**PROBLEM TO SOLVE**
Once you reach the line that holds "22 January 2024 [17:57]" in the listing below, output it and every line after it through the line that holds "National Art Museum offers", word for word.

**SOURCE MATERIAL**
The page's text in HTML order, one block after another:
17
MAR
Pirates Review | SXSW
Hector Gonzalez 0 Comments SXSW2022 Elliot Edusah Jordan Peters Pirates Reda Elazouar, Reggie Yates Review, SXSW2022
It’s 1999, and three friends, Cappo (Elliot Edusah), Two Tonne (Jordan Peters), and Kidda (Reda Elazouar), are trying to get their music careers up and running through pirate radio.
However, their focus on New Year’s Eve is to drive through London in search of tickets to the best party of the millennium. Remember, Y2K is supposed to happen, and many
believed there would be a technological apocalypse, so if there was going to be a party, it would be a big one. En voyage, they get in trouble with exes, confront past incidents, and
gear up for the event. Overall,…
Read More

...

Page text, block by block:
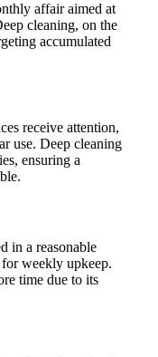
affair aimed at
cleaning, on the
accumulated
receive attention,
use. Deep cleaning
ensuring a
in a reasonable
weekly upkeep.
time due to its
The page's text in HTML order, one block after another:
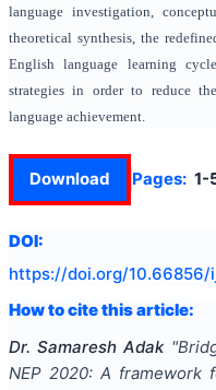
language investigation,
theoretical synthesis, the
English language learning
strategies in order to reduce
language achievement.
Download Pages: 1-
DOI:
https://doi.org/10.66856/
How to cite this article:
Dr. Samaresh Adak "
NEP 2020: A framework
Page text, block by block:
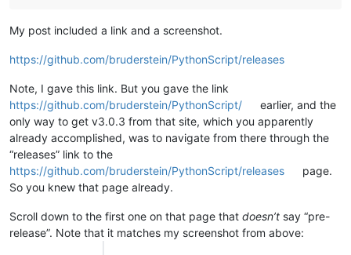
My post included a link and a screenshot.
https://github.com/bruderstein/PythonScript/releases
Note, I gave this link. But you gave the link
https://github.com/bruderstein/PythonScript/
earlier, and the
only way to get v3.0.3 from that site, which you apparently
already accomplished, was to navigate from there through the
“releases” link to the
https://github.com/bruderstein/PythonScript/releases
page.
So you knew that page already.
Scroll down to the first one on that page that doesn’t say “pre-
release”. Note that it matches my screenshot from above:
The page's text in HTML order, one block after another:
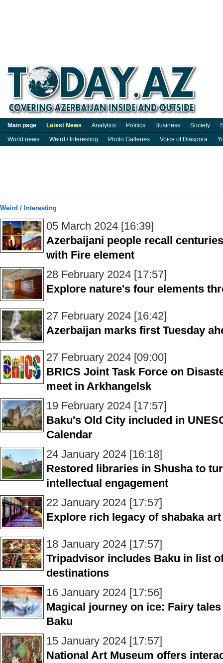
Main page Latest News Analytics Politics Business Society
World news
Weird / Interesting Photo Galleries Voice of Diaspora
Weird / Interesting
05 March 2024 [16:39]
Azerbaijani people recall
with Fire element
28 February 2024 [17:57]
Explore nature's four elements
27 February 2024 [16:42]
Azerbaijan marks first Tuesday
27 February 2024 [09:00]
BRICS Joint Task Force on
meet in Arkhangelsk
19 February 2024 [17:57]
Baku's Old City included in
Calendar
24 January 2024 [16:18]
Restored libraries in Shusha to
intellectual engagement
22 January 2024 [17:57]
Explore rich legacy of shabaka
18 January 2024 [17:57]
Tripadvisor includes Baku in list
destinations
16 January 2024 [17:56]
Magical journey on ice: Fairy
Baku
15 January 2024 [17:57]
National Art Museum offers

---

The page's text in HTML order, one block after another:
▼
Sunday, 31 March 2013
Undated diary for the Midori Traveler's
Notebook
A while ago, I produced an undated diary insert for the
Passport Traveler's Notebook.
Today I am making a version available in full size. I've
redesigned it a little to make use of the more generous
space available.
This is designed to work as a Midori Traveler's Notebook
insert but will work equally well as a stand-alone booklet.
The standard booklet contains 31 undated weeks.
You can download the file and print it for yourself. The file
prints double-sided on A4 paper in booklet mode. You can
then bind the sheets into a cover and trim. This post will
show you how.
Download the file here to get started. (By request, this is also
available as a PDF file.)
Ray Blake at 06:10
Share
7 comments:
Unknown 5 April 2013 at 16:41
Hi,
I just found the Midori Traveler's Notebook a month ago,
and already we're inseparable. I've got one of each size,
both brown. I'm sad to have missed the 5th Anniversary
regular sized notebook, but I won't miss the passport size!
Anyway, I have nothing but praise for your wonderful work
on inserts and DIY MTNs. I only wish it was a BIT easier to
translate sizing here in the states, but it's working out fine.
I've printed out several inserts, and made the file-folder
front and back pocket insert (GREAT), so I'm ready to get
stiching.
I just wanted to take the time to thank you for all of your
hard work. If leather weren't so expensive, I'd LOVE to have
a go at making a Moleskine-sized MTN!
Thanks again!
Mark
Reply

**WRITTEN REPLY**
22 January 2024 [17:57]
Explore rich legacy of shabaka
18 January 2024 [17:57]
Tripadvisor includes Baku in list
destinations
16 January 2024 [17:56]
Magical journey on ice: Fairy
Baku
15 January 2024 [17:57]
National Art Museum offers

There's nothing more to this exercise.